# Braid for snook



## topnative2 (Feb 22, 2009)

Braid has no abrasion resistance as compared to mono.IMHO


----------



## Vertigo (Jun 3, 2012)

Once they get into the mangroves it's probably not going to make any difference which weight line you have.


----------



## redjim (Oct 16, 2012)

You could fish 100 lb Mono and it will still happen time after time again if the fish are big enough.

Like the others said most prefer mono in the bushes.
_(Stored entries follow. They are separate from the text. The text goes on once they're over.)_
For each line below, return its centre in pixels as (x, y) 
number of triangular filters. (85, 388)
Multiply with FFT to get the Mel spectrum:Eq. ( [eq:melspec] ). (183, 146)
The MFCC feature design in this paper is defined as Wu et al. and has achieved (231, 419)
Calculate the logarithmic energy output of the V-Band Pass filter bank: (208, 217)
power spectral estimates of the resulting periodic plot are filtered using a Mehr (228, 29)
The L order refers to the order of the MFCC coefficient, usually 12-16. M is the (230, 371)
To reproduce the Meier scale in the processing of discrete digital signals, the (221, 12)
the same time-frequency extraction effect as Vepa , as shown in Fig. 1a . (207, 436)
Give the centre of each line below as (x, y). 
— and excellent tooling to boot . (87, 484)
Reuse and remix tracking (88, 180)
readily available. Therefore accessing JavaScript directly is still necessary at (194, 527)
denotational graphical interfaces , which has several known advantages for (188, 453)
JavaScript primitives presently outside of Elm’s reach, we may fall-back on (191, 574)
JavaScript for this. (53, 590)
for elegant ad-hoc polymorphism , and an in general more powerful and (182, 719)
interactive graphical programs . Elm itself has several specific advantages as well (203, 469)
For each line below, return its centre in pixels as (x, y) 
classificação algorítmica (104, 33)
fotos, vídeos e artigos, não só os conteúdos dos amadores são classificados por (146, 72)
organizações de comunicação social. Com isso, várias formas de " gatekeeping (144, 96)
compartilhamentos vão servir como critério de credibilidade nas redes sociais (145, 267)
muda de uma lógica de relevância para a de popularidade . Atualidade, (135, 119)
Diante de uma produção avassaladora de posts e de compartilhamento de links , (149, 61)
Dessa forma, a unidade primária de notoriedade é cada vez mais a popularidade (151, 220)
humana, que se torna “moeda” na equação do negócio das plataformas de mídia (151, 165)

You are not going to turn them all.


----------



## gheenoelotide (Feb 5, 2015)

talking about heavier line to put the heat on them to KEEP THEM FROM GOING INTO THE MANGROVES... so what is everyones setup for working mangrove shorelines and pitching baits undeneath them?


----------



## DuckNut (Apr 3, 2009)

Line won't matter at all if your other tackle can not do the job.

50lb line spooled on a reel with 30lb drag bolted to a 30lb class rod.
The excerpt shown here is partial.